Patrocinada pelos Estados Unidos, a Europa e o financista George Soros, a chamada “revolução laranja” venceu as eleições na Ucrânia em 2004, depois de imensas manifestações populares.
Seria a democracia e a liberdade do mercado que chegavam a um país dominado pela corrupção, o autoritarismo e a ineficiência dos sucessores da extinta União Soviética. Vitória para Bush, comprometido até os olhos com os vencedores – que prometiam afastar a Ucrânia da Rússia e torná-la membro da Comunidade Européia e da OTAN.
Dois anos depois, nas eleições parlamentares (importantes porque agora os congressistas devem aprovar o primeiro-ministro) – surpresa! –, as coisas azedaram. O presidente Viktor Yushchenko foi vencido pelo seu adversário, Viktor Yanukovych – que por ele foi derrotado em 2004. Foi uma lavada: 32% a 14%. Yushchenko sequer ficou em segundo, posto obtido por sua ex-aliada, Julia Tymoshenko, com 22% dos votos.
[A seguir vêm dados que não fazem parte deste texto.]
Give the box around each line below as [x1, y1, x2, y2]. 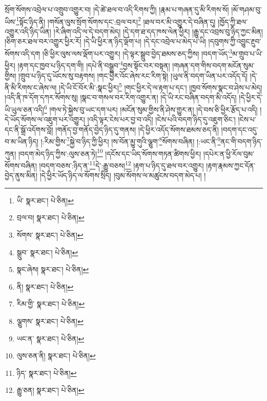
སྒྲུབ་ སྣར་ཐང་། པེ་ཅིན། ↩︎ [16, 246, 78, 257]
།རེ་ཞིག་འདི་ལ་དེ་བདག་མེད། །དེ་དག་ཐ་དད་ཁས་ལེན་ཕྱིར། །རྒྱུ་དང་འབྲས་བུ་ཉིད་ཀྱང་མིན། [53, 26, 263, 36]
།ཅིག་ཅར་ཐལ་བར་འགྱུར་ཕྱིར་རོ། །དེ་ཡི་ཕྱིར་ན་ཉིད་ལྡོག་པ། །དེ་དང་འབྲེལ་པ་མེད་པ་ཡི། [5, 36, 206, 47]
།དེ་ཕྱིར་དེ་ [239, 92, 263, 103]
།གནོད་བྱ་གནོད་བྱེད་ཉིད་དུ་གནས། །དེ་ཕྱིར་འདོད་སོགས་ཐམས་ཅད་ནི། [55, 124, 219, 135]
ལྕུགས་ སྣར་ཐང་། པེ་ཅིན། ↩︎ [16, 315, 84, 326]
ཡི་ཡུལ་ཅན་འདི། [5, 104, 44, 114]
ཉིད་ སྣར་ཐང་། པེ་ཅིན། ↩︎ [16, 367, 77, 378]

A decepção do governo foi grande, mas a do povo tinha sido muito maior.
Nos dois anos de Yushchenko, a inflação aumentou enquanto o índice de crescimento caiu pela metade. Não foram cumpridas as promessas de reverter as “privatizações camaradas”, que beneficiaram oligarcas locais, os quais sequer foram punidos por suas violações. Yushchenko cancelou algumas dessas privatizações, mas não reestatizou as empresas, que passaram a ser disputadas ferozmente por alguns dos principais membros do seu governo. A privatização de uma altamente lucrativa indústria de Nikopol em benefício de um parente do presidente anterior foi anulada. Por ela brigaram “o rei do chocolate” e secretário do conselho nacional de Segurança e Defesa, o oligarca Petro Poroshenko, e um amigo da primeira-ministra Julia Tymoshenko, a multimilionária heroína da “revolução laranja”. Tymoshenko trocou com Poroshenko escandalosas acusações de corrupção, que levaram Yushchenko a demiti-la. Enquanto isso, a Europa demonstrava desinteresse em ter a Ucrânia como membro (o que o povo queria) e os Estados Unidos abriam as portas da OTAN (o que o povo não queria).
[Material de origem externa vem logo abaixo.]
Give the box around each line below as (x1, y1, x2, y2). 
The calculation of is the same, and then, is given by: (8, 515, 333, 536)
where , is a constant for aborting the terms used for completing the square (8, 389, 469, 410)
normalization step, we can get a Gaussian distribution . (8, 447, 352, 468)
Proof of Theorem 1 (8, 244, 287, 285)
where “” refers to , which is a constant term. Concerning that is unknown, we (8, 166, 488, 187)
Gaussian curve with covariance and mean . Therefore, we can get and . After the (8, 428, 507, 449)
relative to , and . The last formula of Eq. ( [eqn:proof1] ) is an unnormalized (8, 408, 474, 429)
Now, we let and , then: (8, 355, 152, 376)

A revelação de que o filho de Yushchenko tornara-se, de uma hora para outra, um milionário, com um padrão de gastos agressivamente ostentosos, também colaborou para sua derrota. Por fim, desta vez, Yanukovych foi hábil. Defendeu a idéia de uma Ucrânia ponte entre Europa e Rússia, agradando assim a todos. Mandou embora os chefes de sua campanha de propaganda de 2004, toscos burocratas da era soviética. E seguiu a receita vencedora dos seus adversários de então: contratou hábeis e experientes marquetólogos americanos, como Manefort e Ahearn, das campanhas de Reagan, Ford e Bush.
Para formar o novo governo, Yushchenko precisa do apoio de um dos outros dois partidos. A imprensa internacional acha que será o de Tymoshenko, a quem considera a grande vencedora do pleito – estranhamente, pois ficou 10% atrás de Yanukovych. O mais lógico, porém, seria a união com ele, que é bem visto pela Rússia, ao contrário de Tymoshenko, apoiada claramente por Bush. Note-se que a Ucrânia depende muito dos russos, que subsidiam as importações de gás, as quais pesam muito no orçamento do país. Além disso, há milhões de trabalhadores ucranianos que trabalham na Rússia e remetem anualmente grandes quantias a seu país. Sem falar nos 44% dos habitantes do país de origem russa.
Mesmo que Yushchenko opte por sua antiga primeira ministra, a Rússia ganhou este round. O fracasso da “revolução laranja” depõe contra as excelências das propostas liberal-democratas.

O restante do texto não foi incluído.